Saga kicks both his legs out from under him, and he falls flat on his back with a groan. The other guard rolls over onto his side, clutching his face with one hand. Saga grabs one of their radios and takes a few steps away.
Joona is wrenched from his dreams by the sound of the phone ringing. He hadn’t even realised he was dozing off, just plunged straight into deep sleep while Disa was changing into her work clothes. The bedroom is dark, but the glow from his phone is casting a pale elliptical shape on the wall.
‘Joona Linna,’ he answers with a sigh.
‘Jurek’s escaped, he’s managed to get out of—’
‘Saga?’ Joona asks, leaping out of bed.
‘He’s killed loads of people,’ she says, a note of hysteria in her voice.
‘Are you hurt?’
Joona walks through the flat, adrenalin coursing through him as the realisation of what Saga’s saying sinks in.
‘I don’t know where he is, he just said he was going to hurt you, he said—’
‘Disa!’ Joona cries.
He sees that her boots are gone, opens the front door and calls her name down the stairwell, his voice echoing in the darkness. He tries to remember what she said just before he fell asleep.
‘Disa’s gone to Loudden,’ he says.
‘Sorry to—’
Joona cuts the call off, pulls his clothes on, grabs his pistol and holster and leaves the flat, not bothering to lock it behind him.
He runs down the stairs and out onto the pavement, then off towards Dalagatan where Carlos parked his car.
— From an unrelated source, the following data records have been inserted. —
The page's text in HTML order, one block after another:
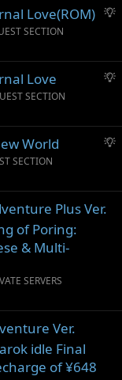
S
g
e
i
o
Love(ROM)
SECTION
S
g
e
i
Love
SECTION
S
g
World
SECTION
Plus Ver.
of Poring:
& Multi-
SERVERS
Ver.
idle Final
of ¥648
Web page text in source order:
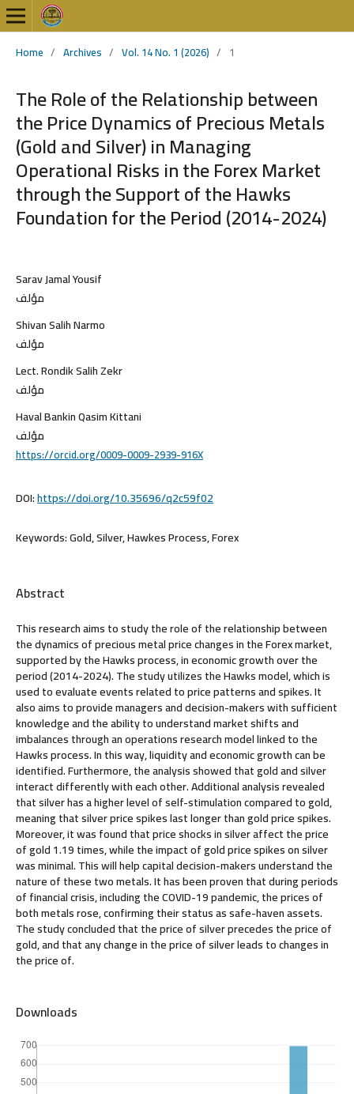
Home / Archives / Vol. 14 No. 1 (2026) / 1
The Role of the Relationship between
the Price Dynamics of Precious Metals
(Gold and Silver) in Managing
Operational Risks in the Forex Market
through the Support of the Hawks
Foundation for the Period (2014-2024)
Sarav Jamal Yousif
مؤلف
Shivan Salih Narmo
مؤلف
Lect. Rondik Salih Zekr
مؤلف
Haval Bankin Qasim Kittani
مؤلف
https://orcid.org/0009-0009-2939-916X
DOI:https://doi.org/10.35696/q2c59f02
Keywords:Gold, Silver, Hawkes Process, Forex
Abstract
This research aims to study the role of the relationship between
the dynamics of precious metal price changes in the Forex market,
supported by the Hawks process, in economic growth over the
period (2014-2024). The study utilizes the Hawks model, which is
used to evaluate events related to price patterns and spikes. It
also aims to provide managers and decision-makers with sufficient
knowledge and the ability to understand market shifts and
imbalances through an operations research model linked to the
Hawks process. In this way, liquidity and economic growth can be
identified. Furthermore, the analysis showed that gold and silver
interact differently with each other. Additional analysis revealed
that silver has a higher level of self-stimulation compared to gold,
meaning that silver price spikes last longer than gold price spikes.
Moreover, it was found that price shocks in silver affect the price
of gold 1.19 times, while the impact of gold price spikes on silver
was minimal. This will help capital decision-makers understand the
nature of these two metals. It has been proven that during periods
of financial crisis, including the COVID-19 pandemic, the prices of
both metals rose, confirming their status as safe-haven assets.
The study concluded that the price of silver precedes the price of
gold, and that any change in the price of silver leads to changes in
the price of.
Downloads

As he runs he calls Disa. No answer. It’s snowing heavily, and when he sees the snow piled up along the edge of the pavement, he wonders if he’s going to have to dig the car out.
His path is blocked by a bus passing so close that the ground shakes. The wind is blowing fresh snow from a low, wide wall.
Joona rushes over to the car, gets in and drives straight through the bank of snow, scraping the side against a parked car and putting his foot down.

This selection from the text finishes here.